# Best starter da deal?



## Citygo (Jan 13, 2014)

Looking for opnions on the best deal you have currently seen. Looking for polisher, polishing compounds pads and bag. I've got a seat Toledo.


----------



## bigalc (Aug 7, 2014)

Most folk here will recommend the DAS6PRO from clean your car using the DW groupbuy code.......DAS6GROUPBUY.......
Start off with a selection of hexlogic pads

Meguiars mezerna or scholl polishes are recommended


----------



## christopherquin (Apr 12, 2016)

bigalc said:


> Most folk here will recommend the DAS6PRO from clean your car using the DW groupbuy code.......DAS6GROUPBUY.......
> Start off with a selection of hexlogic pads
> 
> Meguiars mezerna or scholl polishes are recommended


Tried ordering one, but the discount isn't working, any idea if this code has been replaced?

Cheers


----------



## scuba-phil (Feb 18, 2016)

try calling them


----------



## Sawel (Aug 5, 2016)

christopherquin said:


> Tried ordering one, but the discount isn't working, any idea if this code has been replaced?
> 
> Cheers


It does work, make sure it's the Das-6 Pro Dual Action Polisher you're selecting (price £114.95). The enter the discount code DAS6GROUPBUY

It works for me so it'll work for you.


----------



## greencode (Jun 25, 2008)

I've also been looking at getting a DA Polisher but can't decide which would be best. I've got a Z4 and a Type R so from one extreme to the other with the hard pain of the BMW and the soft paint of the Honda!

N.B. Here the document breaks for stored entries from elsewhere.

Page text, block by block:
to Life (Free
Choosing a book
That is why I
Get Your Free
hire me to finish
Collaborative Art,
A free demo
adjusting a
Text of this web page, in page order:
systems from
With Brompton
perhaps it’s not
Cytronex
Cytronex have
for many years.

There's quite a huge choice as well on the CYC website here http://www.cleanyourcar.co.uk/polishing-machines/das-6-dual-action-polisher/cat_71.html

I must admin I'm a little lost!!


----------



## Andy from Sandy (May 6, 2011)

> I've got a Z4 and a Type R so from one extreme to the other with the hard paint of the BMW and the soft paint of the Honda!

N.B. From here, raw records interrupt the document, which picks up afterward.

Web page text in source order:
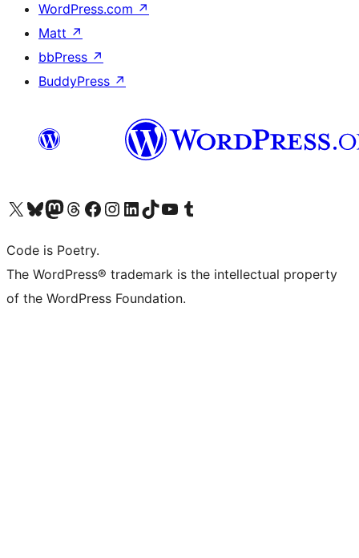
WordPress.com ↗
Matt ↗
bbPress ↗
BuddyPress ↗
Visit our X (formerly Twitter) account
Visit our Bluesky account
Visit our Mastodon account
Visit our Threads account
Visit our Facebook page
Visit our Instagram account
Visit our LinkedIn account
Visit our TikTok account
Visit our YouTube channel
Visit our Tumblr account
Code is Poetry.
The WordPress® trademark is the intellectual property
of the WordPress Foundation.
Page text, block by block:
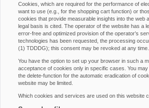
Cookies, which are required for the performance of
want to use (e.g., for the shopping cart function) or
cookies that provide measurable insights into the
legal basis is cited. The operator of the website has a
error-free and optimized provision of the operator’s
technologies has been requested, the processing
(1) TDDDG); this consent may be revoked at any time.
You have the option to set up your browser in such a
acceptance of cookies only in specific cases. You
the delete-function for the automatic eradication of
website may be limited.
Which cookies and services are used on this website
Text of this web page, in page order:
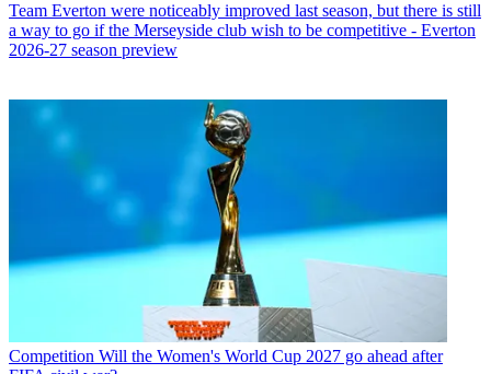
Team Everton were noticeably improved last season, but there is still
a way to go if the Merseyside club wish to be competitive - Everton
2026-27 season preview
Competition Will the Women's World Cup 2027 go ahead after

That is taken care of by the choice of pad and polish.

Don't look to strip off the clear coat in ten minutes and you will not be disappointed with the performance of the DAS 6 Pro.

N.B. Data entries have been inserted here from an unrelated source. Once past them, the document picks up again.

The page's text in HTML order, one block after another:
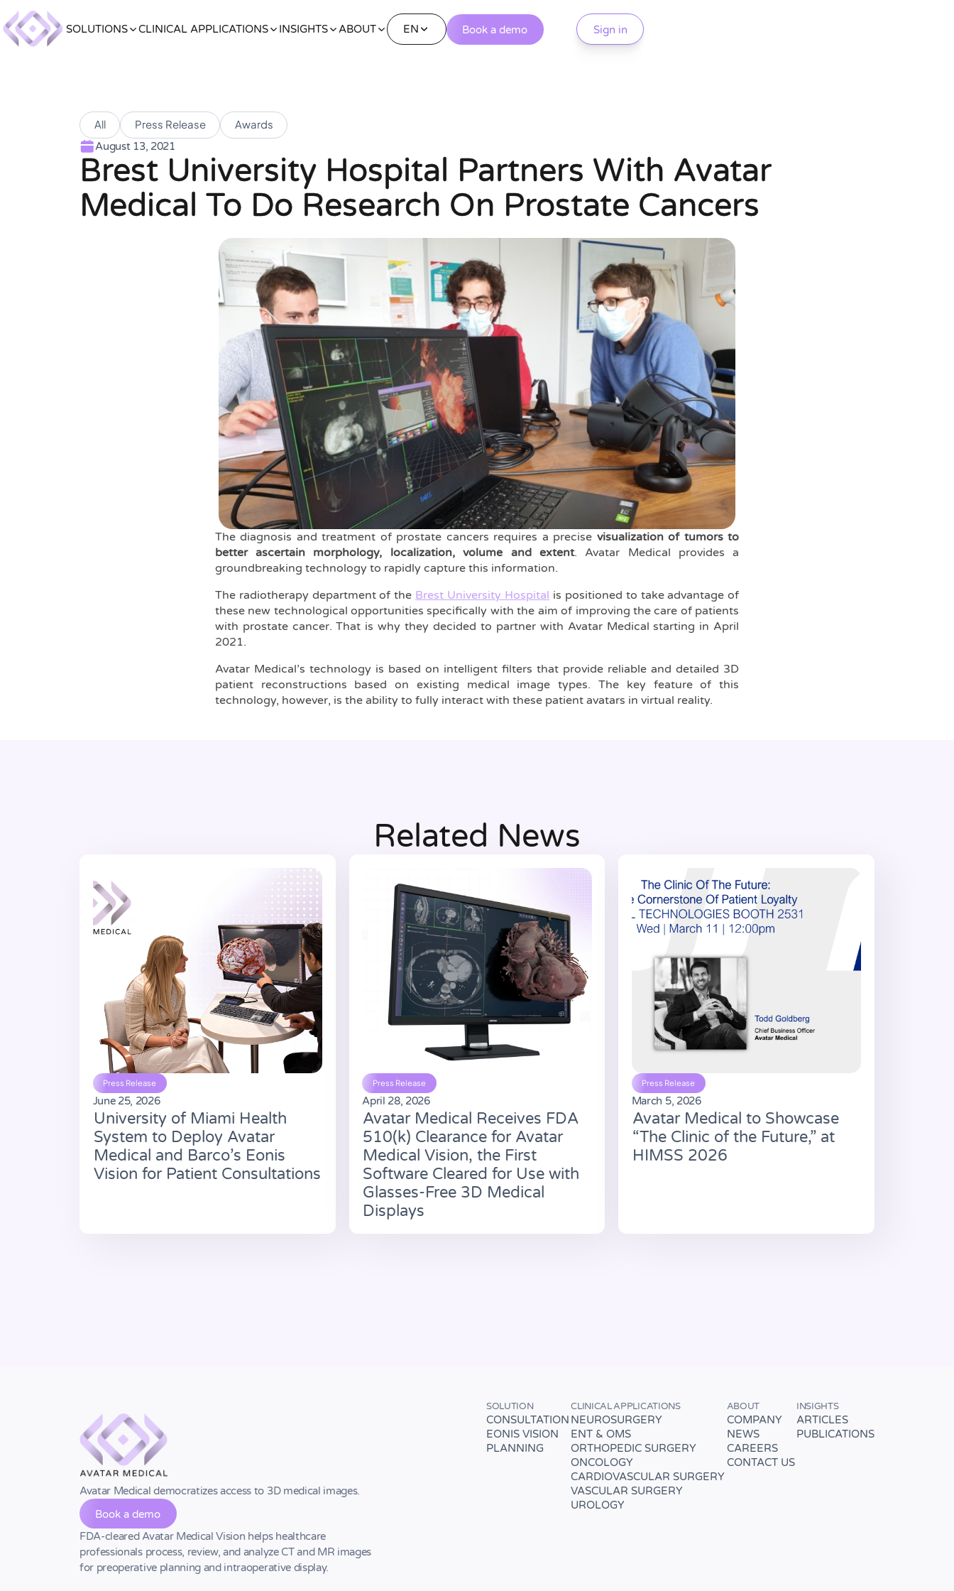
SOLUTIONS CLINICAL APPLICATIONS INSIGHTS ABOUT EN Book a demo Sign in
All Press Release
Awards
August 13, 2021
Brest University Hospital Partners With Avatar
Medical To Do Research On Prostate Cancers
The diagnosis and treatment of prostate cancers requires a precise visualization of tumors to
better ascertain morphology, localization, volume and extent. Avatar Medical provides a
groundbreaking technology to rapidly capture this information.
The radiotherapy department of the Brest University Hospital is positioned to take advantage of
these new technological opportunities specifically with the aim of improving the care of patients
with prostate cancer. That is why they decided to partner with Avatar Medical starting in April
2021.
Avatar Medical’s technology is based on intelligent filters that provide reliable and detailed 3D
patient reconstructions based on existing medical image types. The key feature of this
technology, however, is the ability to fully interact with these patient avatars in virtual reality.
Related News
Press Release
June 25, 2026
University of Miami Health
System to Deploy Avatar
Medical and Barco’s Eonis
Vision for Patient Consultations
Press Release
April 28, 2026
Avatar Medical Receives FDA
510(k) Clearance for Avatar
Medical Vision, the First
Software Cleared for Use with
Glasses-Free 3D Medical
Displays
Press Release
March 5, 2026
Avatar Medical to Showcase
“The Clinic of the Future,” at
HIMSS 2026
Avatar Medical democratizes access to 3D medical images.
Book a demo
FDA-cleared Avatar Medical Vision helps healthcare
professionals process, review, and analyze CT and MR images
for preoperative planning and intraoperative display.
SOLUTION
CONSULTATION
EONIS VISION
PLANNING
CLINICAL APPLICATIONS
NEUROSURGERY
ENT & OMS
ORTHOPEDIC SURGERY
ONCOLOGY
CARDIOVASCULAR SURGERY
VASCULAR SURGERY
UROLOGY
ABOUT
COMPANY
NEWS
CAREERS
CONTACT US
INSIGHTS
ARTICLES
PUBLICATIONS

The pros want a car out of their shop asap so they can get the next one in. Does it really matter if it takes you several weeks doing one panel at a time?


----------



## ganwilliams (Jun 15, 2015)

hi

I've just bought one of these Black friday offers... I think it is pretty amazing value from what I understand!
http://www.perfectlycleaned.co.uk/perfectly-cleaned-das6-pro-plus-12-271-c.asp


----------



## Mr Kirk (Sep 26, 2016)

What's the difference between the das6 and das6 pro?

I've asked he missus to order me the das6.


----------



## greencode (Jun 25, 2008)

Mr Kirk said:


> What's the difference between the das6 and das6 pro?
> 
> I've asked he missus to order me the das6.


From what I've read everybody says go for the Pro. You get a longer lead and extra power.

Still debating whether to get one. Need to figure out how much of the car I'll need to mask off before I do anything!


----------



## Jesse_James (Mar 31, 2016)

What is the discount with the code? 

Sent from my SM-G935F using Tapatalk


----------



## Jesse_James (Mar 31, 2016)

Does anyone know what the discount is with the code? I can't get it to work there isn't one priced at 114.95

Sent from my SM-G935F using Tapatalk


----------